Avec près de 60 % des voix, l’économiste remporte le deuxième tour haut la main contre le sportif. « Cette campagne a donné un profond sens de dignité et d’estime de soi aux Libériennes. Celles-ci ont été en mesure de mettre sur pied un énorme lobby pour amener une politicienne au pouvoir. Ce n’est pas que la victoire d’une femme, c’est la victoire de toutes les femmes », avance avec passion Lois Bruthus.

Très libérale, la nouvelle présidente est fortement appuyée par les États-Unis et la communauté internationale. Un soutien dont aura sûrement besoin cette veuve, mère de quatre garçons et grand-mère de six petits-fils, qui est confrontée à des défis gigantesques. En plus de devoir réconcilier les différentes factions politiques et ethniques qui se sont affrontées au cours des 15 dernières années et s’attaquer au chômage endémique, elle doit aussi améliorer la condition féminine. Le jour suivant son assermentation, elle a fait voter une nouvelle loi beaucoup plus cœrcitive pour les agresseurs sexuels. Les auteurs de viols sont désormais passibles de peines d’emprisonnement allant de sept ans jusqu’à la perpétuité, alors qu’auparavant seul le viol collectif était considéré comme un délit.

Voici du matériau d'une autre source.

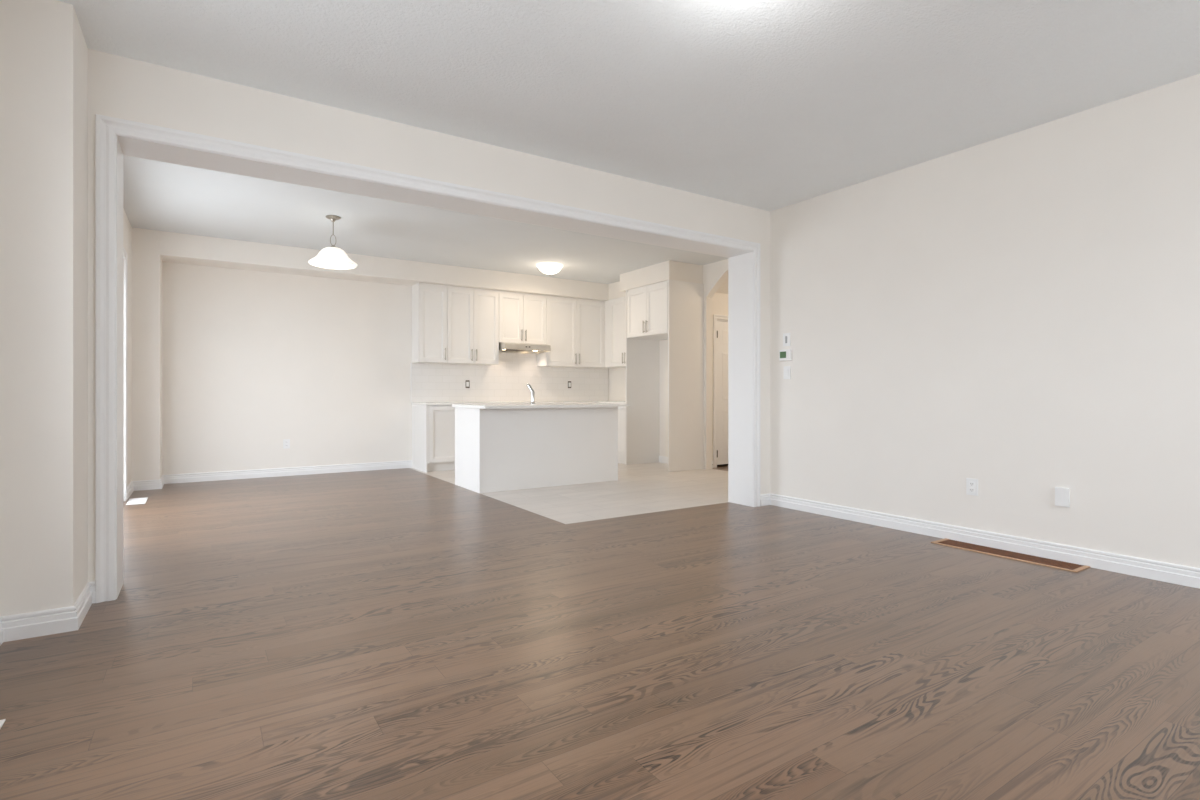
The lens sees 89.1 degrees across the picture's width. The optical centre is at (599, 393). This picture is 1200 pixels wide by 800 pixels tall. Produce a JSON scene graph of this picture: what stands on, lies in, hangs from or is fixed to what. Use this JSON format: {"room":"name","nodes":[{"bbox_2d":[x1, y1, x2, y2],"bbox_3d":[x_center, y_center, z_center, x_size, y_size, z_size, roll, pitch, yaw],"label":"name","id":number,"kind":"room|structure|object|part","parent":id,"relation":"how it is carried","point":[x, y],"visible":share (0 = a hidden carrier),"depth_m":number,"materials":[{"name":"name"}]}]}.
{"room":"empty living room","nodes":[
{"label":"empty living room","id":0,"kind":"room"},
{"bbox_2d":[0,0,87,616],"bbox_3d":[-2.586,-0.307,2.729,0.399,2.800,0.403,0,0,-33],"label":"wall","id":1,"kind":"structure","parent":0,"point":[44,50],"depth_m":2.61,"materials":[{"name":"paint"}]},
{"bbox_2d":[123,208,131,501],"bbox_3d":[-4.111,-0.342,4.959,0.200,2.870,4.400,0,0,-33],"label":"wall","id":2,"kind":"structure","parent":0,"point":[127,229],"depth_m":6.21,"materials":[{"name":"paint"}]},
{"bbox_2d":[123,247,126,500],"bbox_3d":[-3.936,-0.165,4.894,0.022,2.396,2.431,0,0,-33],"label":"trim","id":3,"kind":"structure","parent":2,"relation":"attached to","point":[124,250],"depth_m":5.86,"materials":[{"name":"white paint"}]},
{"bbox_2d":[132,228,161,480],"bbox_3d":[-5.031,-0.342,6.729,0.295,2.870,0.430,0,0,-33],"label":"wall","id":4,"kind":"structure","parent":0,"point":[146,258],"depth_m":6.57,"materials":[{"name":"paint"}]},
{"bbox_2d":[162,262,608,474],"bbox_3d":[-2.580,-0.342,8.669,7.020,2.870,0.162,0,0,-33],"label":"wall","id":5,"kind":"structure","parent":0,"point":[253,361],"depth_m":7.77,"materials":[{"name":"paint"}]},
{"bbox_2d":[127,460,411,499],"bbox_3d":[-3.626,0.981,7.229,3.095,0.104,1.130,0,0,-33],"label":"baseboard","id":6,"kind":"structure","parent":5,"relation":"attached to","point":[290,471],"depth_m":7.51,"materials":[{"name":"white paint"}]},
{"bbox_2d":[283,439,289,448],"bbox_3d":[-3.954,0.629,7.682,0.075,0.117,0.011,0,0,-33],"label":"wall outlet","id":7,"kind":"object","parent":5,"relation":"attached to","point":[286,442],"visible":1,"depth_m":7.68,"materials":[{"name":"white plastic"}]},
{"bbox_2d":[411,363,411,401],"bbox_3d":[-2.648,-0.159,8.534,0.010,0.552,0.014,0,0,-33],"label":"trim","id":8,"kind":"structure","parent":5,"relation":"attached to","point":[411,363],"depth_m":8.53,"materials":[{"name":"white paint"}]},
{"bbox_2d":[412,283,446,363],"bbox_3d":[-2.376,-0.975,8.501,0.397,1.080,0.366,0,0,-33],"label":"upper cabinet","id":9,"kind":"object","parent":5,"relation":"attached to","point":[429,301],"visible":1,"depth_m":8.39,"materials":[{"name":"white paint"}]},
{"bbox_3d":[-2.549,-0.975,8.409,0.006,1.080,0.329,0,0,-33],"label":"panel","id":10,"kind":"part","parent":9,"relation":"part of","materials":[{"name":"white paint"}]},
{"bbox_2d":[466,380,469,387],"bbox_3d":[-1.952,-0.145,8.977,0.060,0.112,0.008,0,0,-33],"label":"outlet","id":11,"kind":"object","parent":5,"relation":"attached to","point":[467,381],"visible":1,"depth_m":8.98,"materials":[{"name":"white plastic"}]},
{"bbox_2d":[442,286,498,364],"bbox_3d":[-1.883,-0.975,8.822,0.777,1.080,0.366,0,0,-33],"label":"upper cabinet","id":12,"kind":"object","parent":5,"relation":"attached to","point":[472,313],"visible":0.98,"depth_m":8.69,"materials":[{"name":"white paint"}]},
{"bbox_3d":[-1.971,-0.959,8.601,0.384,1.043,0.019,0,0,-33],"label":"door","id":13,"kind":"part","parent":12,"relation":"part of","materials":[{"name":"white paint"}]},
{"bbox_3d":[-1.646,-0.959,8.814,0.385,1.043,0.019,0,0,-33],"label":"door","id":14,"kind":"part","parent":12,"relation":"part of","materials":[{"name":"white paint"}]},
{"bbox_2d":[498,291,545,344],"bbox_3d":[-1.230,-1.136,9.249,0.781,0.758,0.366,0,0,-33],"label":"upper cabinet","id":15,"kind":"object","parent":5,"relation":"attached to","point":[522,316],"visible":0.91,"depth_m":9.12,"materials":[{"name":"white paint"}]},
{"bbox_3d":[-1.319,-1.119,9.028,0.387,0.721,0.019,0,0,-33],"label":"door","id":16,"kind":"part","parent":15,"relation":"part of","materials":[{"name":"white paint"}]},
{"bbox_2d":[499,342,550,353],"bbox_3d":[-1.187,-0.689,9.187,0.750,0.134,0.492,0,0,-33],"label":"range hood","id":17,"kind":"object","parent":15,"relation":"attached to","point":[523,348],"visible":0.97,"depth_m":9.08,"materials":[{"name":"silver metal"}]},
{"bbox_3d":[-1.499,-0.689,8.984,0.006,0.134,0.492,0,0,-33],"label":"panel","id":18,"kind":"part","parent":17,"relation":"part of","materials":[{"name":"silver metal"}]},
{"bbox_3d":[-0.992,-1.119,9.241,0.386,0.721,0.019,0,0,-33],"label":"door","id":19,"kind":"part","parent":15,"relation":"part of","materials":[{"name":"white paint"}]},
{"bbox_2d":[537,295,603,367],"bbox_3d":[-0.455,-0.975,9.755,1.069,1.080,0.366,0,0,-33],"label":"upper cabinet","id":20,"kind":"object","parent":5,"relation":"attached to","point":[574,326],"visible":0.95,"depth_m":9.62,"materials":[{"name":"white paint"}]},
{"bbox_3d":[-0.599,-0.959,9.498,0.542,1.043,0.019,0,0,-33],"label":"door","id":21,"kind":"part","parent":20,"relation":"part of","materials":[{"name":"white paint"}]},
{"bbox_3d":[-0.152,-0.959,9.790,0.519,1.043,0.019,0,0,-33],"label":"door","id":22,"kind":"part","parent":20,"relation":"part of","materials":[{"name":"white paint"}]},
{"bbox_2d":[123,155,727,283],"bbox_3d":[-0.420,-1.867,7.382,9.230,0.180,4.980,0,0,-33],"label":"ceiling","id":23,"kind":"structure","parent":0,"point":[157,195],"depth_m":6.50,"materials":[{"name":"paint"}]},
{"bbox_2d":[308,215,356,269],"bbox_3d":[-2.677,-1.534,6.111,0.452,0.486,0.452,0,0,-33],"label":"pendant light","id":24,"kind":"object","parent":23,"relation":"hanging from","point":[332,257],"visible":1,"depth_m":6.05,"materials":[{"name":"white glass"}]},
{"bbox_3d":[-2.677,-1.379,6.111,0.452,0.176,0.452,0,0,-33],"label":"lamp shade","id":25,"kind":"part","parent":24,"relation":"part of","materials":[{"name":"white glass"}]},
{"bbox_2d":[537,263,562,274],"bbox_3d":[-0.689,-1.706,8.388,0.363,0.141,0.363,0,0,-33],"label":"ceiling light","id":26,"kind":"object","parent":23,"relation":"attached to","point":[547,268],"visible":1,"depth_m":8.28,"materials":[{"name":"white glass"}]},
{"bbox_2d":[88,48,769,581],"bbox_3d":[0.871,-0.392,5.406,9.030,2.970,0.300,0,0,-33],"label":"wall","id":27,"kind":"structure","parent":0,"point":[120,87],"depth_m":3.73,"materials":[{"name":"paint"}]},
{"bbox_2d":[95,114,759,602],"bbox_3d":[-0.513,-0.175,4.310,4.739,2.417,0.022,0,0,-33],"label":"trim","id":28,"kind":"structure","parent":27,"relation":"attached to","point":[107,128],"depth_m":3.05,"materials":[{"name":"white paint"}]},
{"bbox_2d":[728,258,728,501],"bbox_3d":[-0.689,-0.175,4.580,4.739,2.417,0.022,0,0,-33],"label":"trim","id":29,"kind":"structure","parent":27,"relation":"attached to","point":[728,258],"depth_m":5.83,"materials":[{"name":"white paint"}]},
{"bbox_2d":[160,231,702,300],"bbox_3d":[-1.803,-1.647,7.703,6.175,0.260,2.330,0,0,-33],"label":"soffit","id":30,"kind":"structure","parent":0,"point":[180,248],"depth_m":8.07,"materials":[{"name":"paint"}]},
{"bbox_2d":[0,462,1199,799],"bbox_3d":[1.233,1.063,4.777,9.112,0.060,10.850,0,0,-33],"label":"floor","id":31,"kind":"structure","parent":0,"point":[403,633],"depth_m":2.37,"materials":[{"name":"brown wood"}]},
{"bbox_2d":[0,719,5,728],"bbox_3d":[-1.836,1.030,1.727,0.145,0.006,0.380,0,0,-33],"label":"floor vent","id":32,"kind":"object","parent":31,"relation":"in","point":[3,720],"visible":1,"depth_m":1.91,"materials":[{"name":"white plastic"}]},
{"bbox_2d":[126,497,147,504],"bbox_3d":[-4.451,1.030,5.860,0.145,0.006,0.380,0,0,-33],"label":"floor vent","id":33,"kind":"object","parent":31,"relation":"in","point":[132,501],"visible":1,"depth_m":5.83,"materials":[{"name":"white plastic"}]},
{"bbox_2d":[412,405,454,472],"bbox_3d":[-1.080,0.592,9.155,3.275,0.883,0.684,0,0,-33],"label":"base cabinet","id":34,"kind":"object","parent":31,"relation":"on","point":[433,426],"visible":0.16,"depth_m":8.15,"materials":[{"name":"white paint"}]},
{"bbox_3d":[-2.453,0.592,8.280,0.018,0.883,0.648,0,0,-33],"label":"panel","id":35,"kind":"part","parent":34,"relation":"part of","materials":[{"name":"white paint"}]},
{"bbox_3d":[-2.067,0.533,8.157,0.456,0.750,0.019,0,0,-33],"label":"door","id":36,"kind":"part","parent":34,"relation":"part of","materials":[{"name":"white paint"}]},
{"bbox_2d":[411,401,625,404],"bbox_3d":[-0.881,0.134,8.887,3.334,0.031,1.354,0,0,-33],"label":"countertop","id":37,"kind":"structure","parent":34,"relation":"on","point":[536,402],"depth_m":8.66,"materials":[{"name":"white stone"}]},
{"bbox_2d":[455,407,617,492],"bbox_3d":[-0.726,0.592,7.121,1.749,0.883,0.758,0,0,-33],"label":"kitchen island","id":38,"kind":"object","parent":31,"relation":"on","point":[496,450],"visible":0.84,"depth_m":6.73,"materials":[{"name":"white paint"}]},
{"bbox_3d":[-1.444,0.592,6.641,0.022,0.883,0.740,0,0,-33],"label":"panel","id":39,"kind":"part","parent":38,"relation":"part of","materials":[{"name":"white paint"}]},
{"bbox_2d":[452,403,630,408],"bbox_3d":[-0.661,0.134,7.033,1.815,0.031,0.970,0,0,-33],"label":"island countertop","id":40,"kind":"structure","parent":38,"relation":"on","point":[542,405],"depth_m":6.72,"materials":[{"name":"white stone"}]},
{"bbox_2d":[526,384,534,403],"bbox_3d":[-0.810,-0.003,7.228,0.104,0.243,0.110,0,0,-33],"label":"kitchen faucet","id":41,"kind":"object","parent":40,"relation":"on","point":[527,385],"visible":0.99,"depth_m":7.19,"materials":[{"name":"silver metal"}]},
{"bbox_3d":[-0.826,-0.065,7.223,0.110,0.119,0.044,0,0,28],"label":"spout","id":42,"kind":"part","parent":41,"relation":"part of","materials":[{"name":"silver metal"}]},
{"bbox_3d":[0.002,0.592,7.585,0.024,0.883,0.740,0,0,-33],"label":"panel","id":43,"kind":"part","parent":38,"relation":"part of","materials":[{"name":"white paint"}]},
{"bbox_2d":[618,407,625,463],"bbox_3d":[0.424,0.592,9.347,0.644,0.883,0.703,0,0,-33],"label":"base cabinet","id":44,"kind":"object","parent":31,"relation":"on","point":[621,410],"visible":0.22,"depth_m":9.00,"materials":[{"name":"white paint"}]},
{"bbox_2d":[626,279,703,471],"bbox_3d":[0.886,-0.242,8.635,0.650,2.550,0.990,0,0,-33],"label":"tall cabinet","id":45,"kind":"object","parent":31,"relation":"on","point":[672,310],"visible":1,"depth_m":8.35,"materials":[{"name":"white paint"}]},
{"bbox_3d":[0.526,-1.149,8.675,0.019,0.667,0.456,0,0,-33],"label":"door","id":46,"kind":"part","parent":45,"relation":"part of","materials":[{"name":"white paint"}]},
{"bbox_3d":[0.637,-0.242,9.050,0.614,2.550,0.022,0,0,-33],"label":"panel","id":47,"kind":"part","parent":45,"relation":"part of","materials":[{"name":"white paint"}]},
{"bbox_3d":[0.778,-1.149,8.290,0.019,0.667,0.456,0,0,-33],"label":"door","id":48,"kind":"part","parent":45,"relation":"part of","materials":[{"name":"white paint"}]},
{"bbox_3d":[1.152,0.983,8.808,0.016,0.100,0.946,0,0,-33],"label":"bay baseboard","id":49,"kind":"part","parent":45,"relation":"part of","materials":[{"name":"white paint"}]},
{"bbox_3d":[1.166,-0.242,8.239,0.614,2.550,0.022,0,0,-33],"label":"panel","id":50,"kind":"part","parent":45,"relation":"part of","materials":[{"name":"white paint"}]},
{"bbox_2d":[931,538,1089,571],"bbox_3d":[2.610,1.030,3.929,0.197,0.006,0.845,0,0,-33],"label":"floor vent","id":51,"kind":"object","parent":31,"relation":"in","point":[1042,561],"visible":1,"depth_m":3.88,"materials":[{"name":"brown wood"}]},
{"bbox_2d":[57,0,1199,210],"bbox_3d":[1.095,-1.832,1.742,5.762,0.250,6.120,0,0,-33],"label":"ceiling","id":52,"kind":"structure","parent":0,"point":[768,105],"depth_m":3.15,"materials":[{"name":"paint"}]},
{"bbox_2d":[731,0,759,2],"bbox_3d":[0.594,-1.635,2.397,0.363,0.141,0.363,0,0,-33],"label":"ceiling light","id":53,"kind":"object","parent":52,"relation":"attached to","point":[737,1],"visible":1,"depth_m":2.48,"materials":[{"name":"white glass"}]},
{"bbox_2d":[609,259,727,468],"bbox_3d":[1.390,-0.342,8.552,0.100,2.870,4.400,0,0,-33],"label":"wall","id":54,"kind":"structure","parent":0,"point":[714,274],"depth_m":8.40,"materials":[{"name":"paint"}]},
{"bbox_2d":[601,296,625,367],"bbox_3d":[0.364,-0.978,9.714,0.345,1.085,1.328,0,0,-33],"label":"upper cabinet","id":55,"kind":"object","parent":54,"relation":"attached to","point":[614,309],"visible":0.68,"depth_m":9.67,"materials":[{"name":"white paint"}]},
{"bbox_3d":[0.281,-0.960,9.608,0.019,1.045,0.416,0,0,-33],"label":"door","id":56,"kind":"part","parent":55,"relation":"part of","materials":[{"name":"white paint"}]},
{"bbox_3d":[0.506,-0.960,9.264,0.019,1.045,0.396,0,0,-33],"label":"door","id":57,"kind":"part","parent":55,"relation":"part of","materials":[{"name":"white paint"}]},
{"bbox_2d":[712,293,727,459],"bbox_3d":[2.429,-0.342,9.165,2.310,2.870,0.120,0,0,-33],"label":"wall","id":58,"kind":"structure","parent":0,"point":[719,300],"depth_m":8.58,"materials":[{"name":"paint"}]},
{"bbox_2d":[713,314,727,467],"bbox_3d":[1.990,-0.041,8.794,0.955,2.148,0.022,0,0,-33],"label":"trim","id":59,"kind":"structure","parent":58,"relation":"attached to","point":[715,317],"depth_m":8.55,"materials":[{"name":"white paint"}]},
{"bbox_2d":[717,320,727,464],"bbox_3d":[1.970,-0.008,8.825,0.824,2.082,0.148,0,0,-33],"label":"door","id":60,"kind":"structure","parent":58,"relation":"in","point":[722,325],"depth_m":8.66,"materials":[{"name":"white paint"}]},
{"bbox_2d":[715,276,727,293],"bbox_3d":[2.581,-1.602,8.795,2.160,0.350,0.665,0,0,-33],"label":"ceiling","id":61,"kind":"structure","parent":0,"point":[723,288],"depth_m":8.51,"materials":[{"name":"paint"}]},
{"bbox_2d":[770,74,1199,567],"bbox_3d":[3.281,-0.307,3.242,0.140,2.800,5.960,0,0,-33],"label":"wall","id":62,"kind":"structure","parent":0,"point":[1017,314],"depth_m":3.98,"materials":[{"name":"paint"}]},
{"bbox_2d":[779,349,791,360],"bbox_3d":[1.684,-0.353,5.531,0.031,0.100,0.116,0,0,-33],"label":"thermostat","id":63,"kind":"object","parent":62,"relation":"attached to","point":[784,355],"visible":1,"depth_m":5.51,"materials":[{"name":"white plastic"}]},
{"bbox_2d":[783,333,789,345],"bbox_3d":[1.695,-0.493,5.533,0.010,0.117,0.080,0,0,-33],"label":"wall control","id":64,"kind":"object","parent":62,"relation":"attached to","point":[786,336],"visible":1,"depth_m":5.53,"materials":[{"name":"white plastic"}]},
{"bbox_2d":[784,366,790,378],"bbox_3d":[1.697,-0.194,5.528,0.013,0.117,0.076,0,0,-33],"label":"light switch","id":65,"kind":"object","parent":62,"relation":"attached to","point":[787,369],"visible":1,"depth_m":5.51,"materials":[{"name":"white plastic"}]},
{"bbox_2d":[966,478,977,495],"bbox_3d":[2.566,0.640,4.199,0.011,0.115,0.075,0,0,-33],"label":"wall outlet","id":66,"kind":"object","parent":62,"relation":"attached to","point":[971,484],"visible":1,"depth_m":4.20,"materials":[{"name":"white plastic"}]},
{"bbox_2d":[760,493,1199,588],"bbox_3d":[3.118,0.981,3.231,0.145,0.104,5.800,0,0,-33],"label":"baseboard","id":67,"kind":"structure","parent":62,"relation":"attached to","point":[1129,565],"depth_m":3.99,"materials":[{"name":"white paint"}]},
{"bbox_2d":[1055,487,1069,506],"bbox_3d":[2.852,0.635,3.756,0.016,0.115,0.074,0,0,-33],"label":"blank plate","id":68,"kind":"object","parent":62,"relation":"attached to","point":[1062,495],"visible":1,"depth_m":3.75,"materials":[{"name":"white plastic"}]},
{"bbox_3d":[-1.056,-0.307,0.168,0.160,2.800,5.557,0,0,-33],"label":"wall","id":69,"kind":"structure","parent":0,"visible":0},
{"bbox_2d":[0,581,94,645],"bbox_3d":[-1.028,0.981,0.523,0.274,0.104,5.800,0,0,-33],"label":"baseboard","id":70,"kind":"structure","parent":69,"relation":"attached to","point":[65,619],"depth_m":2.61,"materials":[{"name":"white paint"}]}
]}

Dans ce pays, 60 à 70 % des civils, en majorité des femmes, ont subi diverses formes de violence sexuelle. « Les agresseurs ont toujours bénéficié d’une culture de l’impunité », dit avec colère Lois Bruthus. « Modifier la loi sur le viol est un des premiers gestes que la présidente a posés. Cela démontre bien son engagement à tenir ses promesses électorales envers les femmes », renchérit Asha Dyan, qui a mis sur pied une campagne radio nationale pour informer les victimes que la loi les protégeait. Puisque les tribunaux sont débordés, Lois Bruthus et Asha Dyan réclament maintenant la création d’un tribunal spécial pour juger les auteurs de crimes sexuels.

Ellen Johnson-Sirleaf pourra difficilement faire la sourde oreille à cette requête, elle qui a récemment nommé une consœur, Frances Johnson-Morris, au poste de ministre de la Justice, et qui a exhorté les femmes du monde entier à jouer un rôle actif dans les affaires politiques et civiles.